Like Waiting for a Slow Pitch and Getting Supersoaked

Coming into this season looked more like a dive than a step.

Oh and by dive I mean cannonball. Maybe even a belly flop. Either way, I closed my eyes and hurled myself into the deep ocean of unknown.

James Vaughan

In our adolescent summers, my brother and I lived at the pool. First thing each morning, we put on our suits and rode our bikes to the Afton Village Swim Club.

We swam and swam, begrudgingly getting out for those dreadful ten minutes of adult swim. The only thing that could redeem that awful land prison: ice pops for a quarter. And it meant I could flirt with the lifeguards without feeling guilty about distracting them from their jobs. But mostly the ice pops.

At lunchtime, we went home to cook up Asian-inspired cuisine of Ramen noodles, then raced back to the pool, staying until after dark. We walked home with wobbly sea legs, limp from all that paddling and diving and splashing. The street lights wore shiny halos on those summer nights due to the copious amount of chlorine in my eyes.

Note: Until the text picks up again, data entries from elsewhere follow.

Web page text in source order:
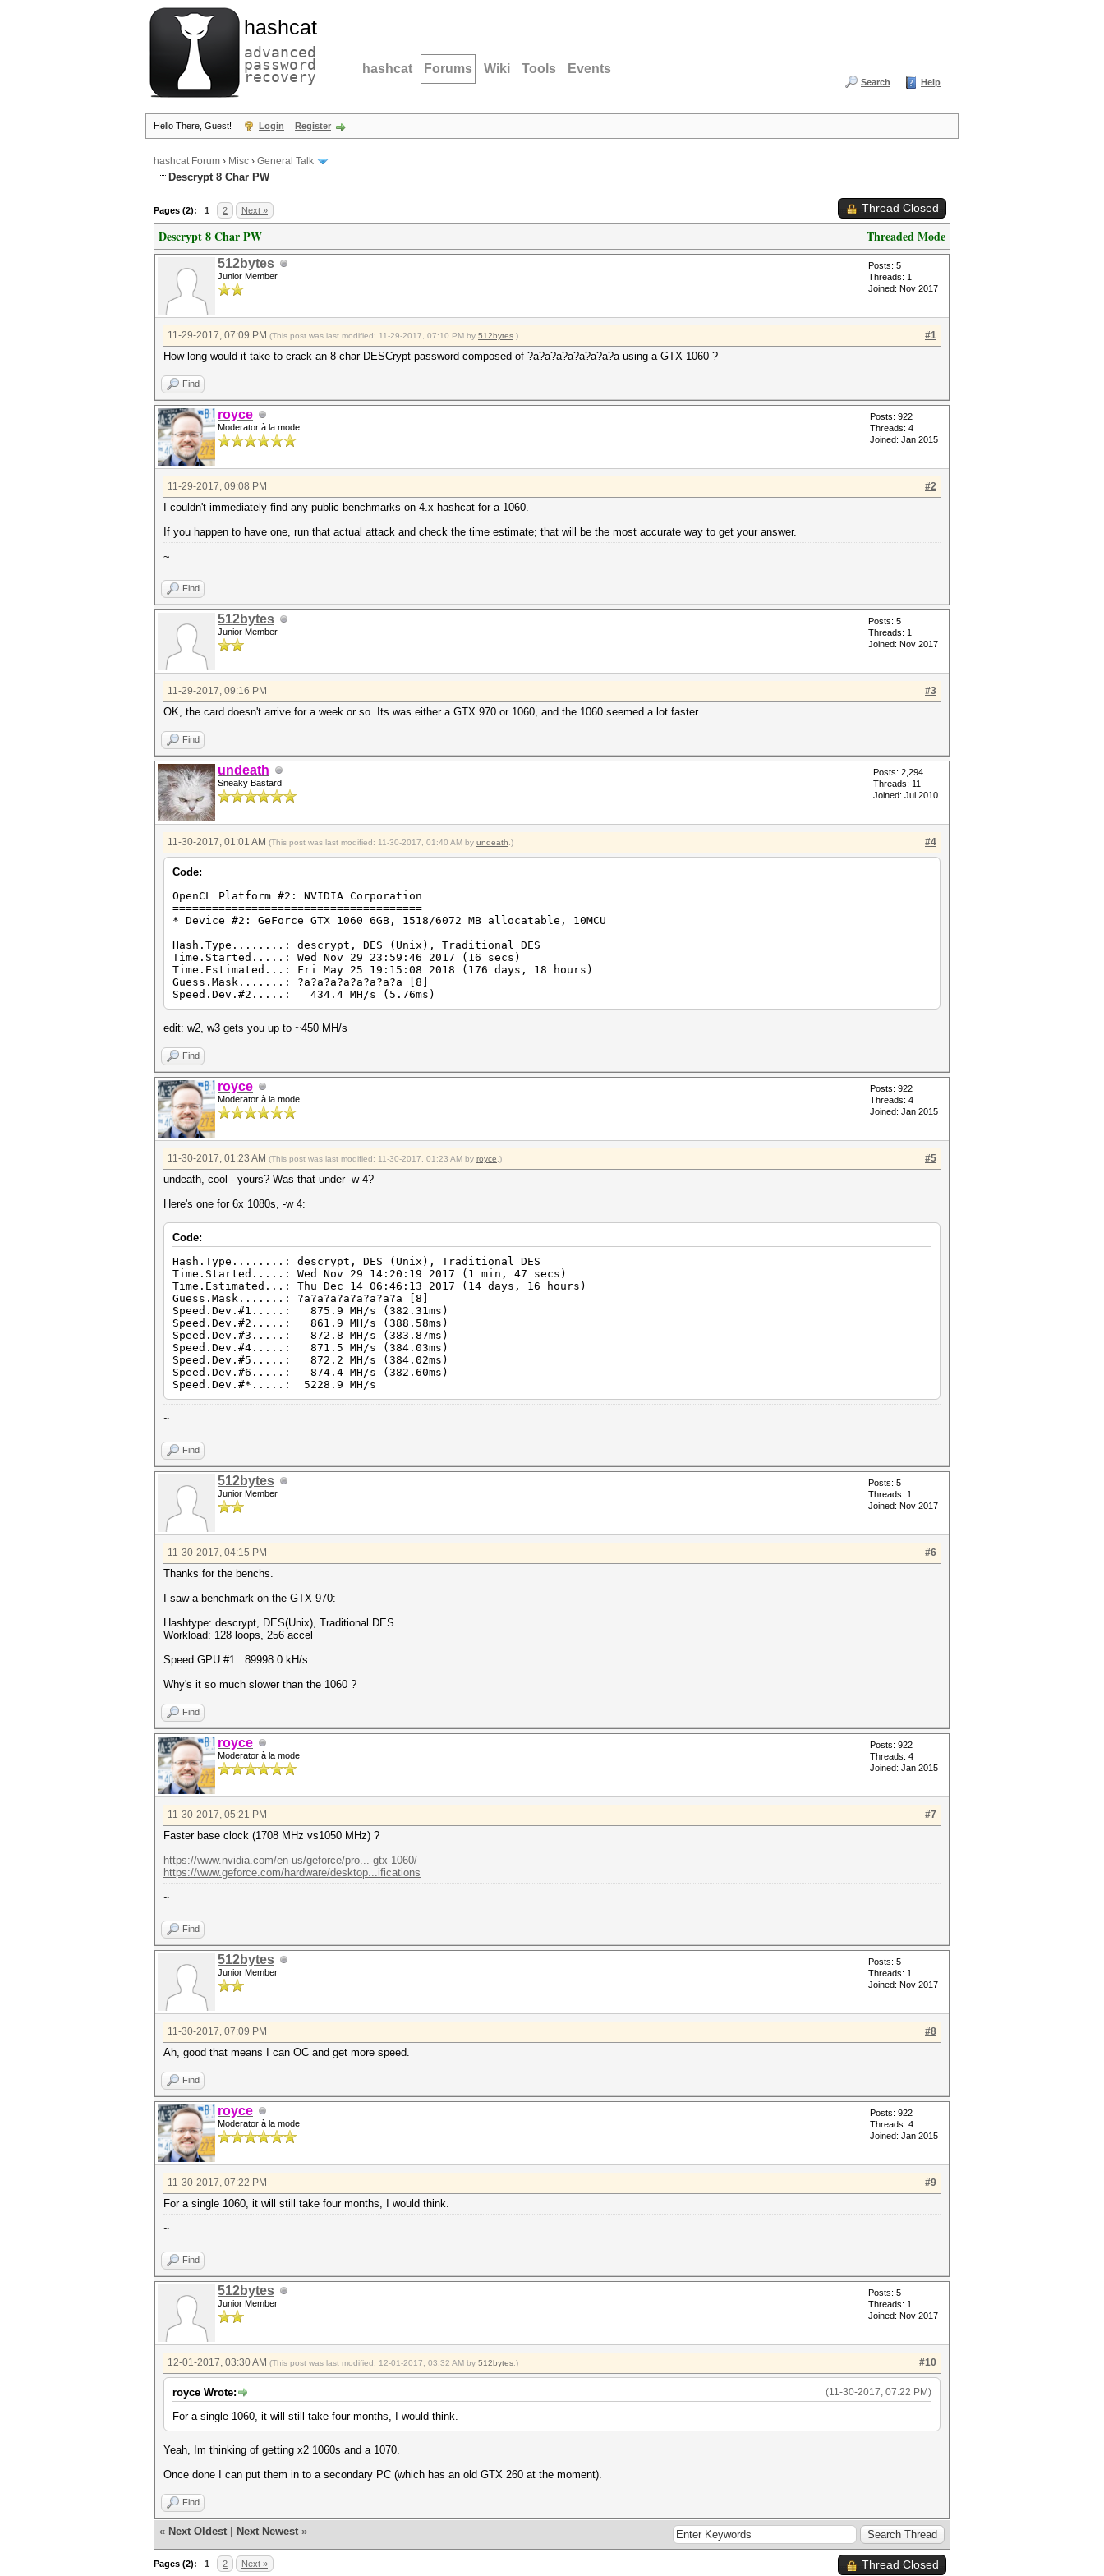
hashcat
advanced
password
recovery hashcat Forums Wiki Tools Events
Search Help
Hello There, Guest! Login Register
hashcat Forum › Misc › General Talk
Descrypt 8 Char PW
Pages (2): 1 2 Next » Thread Closed
Threaded Mode
Descrypt 8 Char PW
512bytes
Junior Member
Posts: 5
Threads: 1
Joined: Nov 2017
#1
11-29-2017, 07:09 PM (This post was last modified: 11-29-2017, 07:10 PM by 512bytes .)
How long would it take to crack an 8 char DESCrypt password composed of ?a?a?a?a?a?a?a?a using a GTX 1060 ?
Find
royce
Moderator à la mode
Posts: 922
Threads: 4
Joined: Jan 2015
#2
11-29-2017, 09:08 PM
I couldn't immediately find any public benchmarks on 4.x hashcat for a 1060.
If you happen to have one, run that actual attack and check the time estimate; that will be the most accurate way to get your answer.
~
Find
512bytes
Junior Member
Posts: 5
Threads: 1
Joined: Nov 2017
#3
11-29-2017, 09:16 PM
OK, the card doesn't arrive for a week or so. Its was either a GTX 970 or 1060, and the 1060 seemed a lot faster.
Find
undeath
Sneaky Bastard
Posts: 2,294
Threads: 11
Joined: Jul 2010
#4
11-30-2017, 01:01 AM (This post was last modified: 11-30-2017, 01:40 AM by undeath .)
Code:
OpenCL Platform #2: NVIDIA Corporation
======================================
* Device #2: GeForce GTX 1060 6GB, 1518/6072 MB allocatable, 10MCU
Hash.Type........: descrypt, DES (Unix), Traditional DES
Time.Started.....: Wed Nov 29 23:59:46 2017 (16 secs)
Time.Estimated...: Fri May 25 19:15:08 2018 (176 days, 18 hours)
Guess.Mask.......: ?a?a?a?a?a?a?a?a [8]
Speed.Dev.#2.....: 434.4 MH/s (5.76ms)
edit: w2, w3 gets you up to ~450 MH/s
Find
royce
Moderator à la mode
Posts: 922
Threads: 4
Joined: Jan 2015
#5
11-30-2017, 01:23 AM (This post was last modified: 11-30-2017, 01:23 AM by royce .)
undeath, cool - yours? Was that under -w 4?
Here's one for 6x 1080s, -w 4:
Code:
Hash.Type........: descrypt, DES (Unix), Traditional DES
Time.Started.....: Wed Nov 29 14:20:19 2017 (1 min, 47 secs)
Time.Estimated...: Thu Dec 14 06:46:13 2017 (14 days, 16 hours)
Guess.Mask.......: ?a?a?a?a?a?a?a?a [8]
Speed.Dev.#1.....: 875.9 MH/s (382.31ms)
Speed.Dev.#2.....: 861.9 MH/s (388.58ms)
Speed.Dev.#3.....: 872.8 MH/s (383.87ms)
Speed.Dev.#4.....: 871.5 MH/s (384.03ms)
Speed.Dev.#5.....: 872.2 MH/s (384.02ms)
Speed.Dev.#6.....: 874.4 MH/s (382.60ms)
Speed.Dev.#*.....: 5228.9 MH/s
~
Find
512bytes
Junior Member
Posts: 5
Threads: 1
Joined: Nov 2017
#6
11-30-2017, 04:15 PM
Thanks for the benchs.
I saw a benchmark on the GTX 970:
Hashtype: descrypt, DES(Unix), Traditional DES
Workload: 128 loops, 256 accel
Speed.GPU.#1.: 89998.0 kH/s
Why's it so much slower than the 1060 ?
Find
royce
Moderator à la mode
Posts: 922
Threads: 4
Joined: Jan 2015
#7
11-30-2017, 05:21 PM
Faster base clock (1708 MHz vs1050 MHz) ?
https://www.nvidia.com/en-us/geforce/pro...-gtx-1060/
https://www.geforce.com/hardware/desktop...ifications
~
Find
512bytes
Junior Member
Posts: 5
Threads: 1
Joined: Nov 2017
#8
11-30-2017, 07:09 PM
Ah, good that means I can OC and get more speed.
Find
royce
Moderator à la mode
Posts: 922
Threads: 4
Joined: Jan 2015
#9
11-30-2017, 07:22 PM
For a single 1060, it will still take four months, I would think.
~
Find
512bytes
Junior Member
Posts: 5
Threads: 1
Joined: Nov 2017
#10
12-01-2017, 03:30 AM (This post was last modified: 12-01-2017, 03:32 AM by 512bytes .)
(11-30-2017, 07:22 PM)
royce Wrote:
For a single 1060, it will still take four months, I would think.
Yeah, Im thinking of getting x2 1060s and a 1070.
Once done I can put them in to a secondary PC (which has an old GTX 260 at the moment).
Find
« Next Oldest Next Newest »
Pages (2): 1 2 Next » Thread Closed
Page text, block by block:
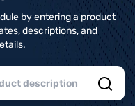
by entering a product
descriptions, and
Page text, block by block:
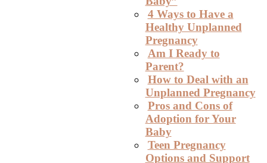
4 Ways to Have a
Healthy Unplanned
Pregnancy
Am I Ready to
Parent?
How to Deal with an
Unplanned Pregnancy
Pros and Cons of
Adoption for Your
Baby
Teen Pregnancy
Options and Support
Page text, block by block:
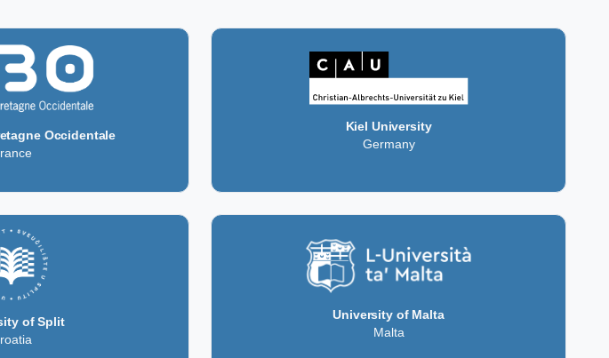
Occidentale
Kiel University
Germany
of Split
University of Malta
Malta

We played a lot of games during the long pool days of summer. One in particular always stands out to me. 

One person jumps from the diving board while the other throws the ball, a foam NERF ball—it was the nineties. The point is to catch the ball mid-air and be awesome.

Whenever my turn on the diving board arrived, my brother always happened to get exhausted, and would rest at a conveniently placed float on the northeast end of the pool.

Ready, set, ju—and along came Chris floating by, “asleep” on his float.

“Faker!!!” I screamed with heels raised and toes pressed into the board as if to project my voice and further prove my allegations.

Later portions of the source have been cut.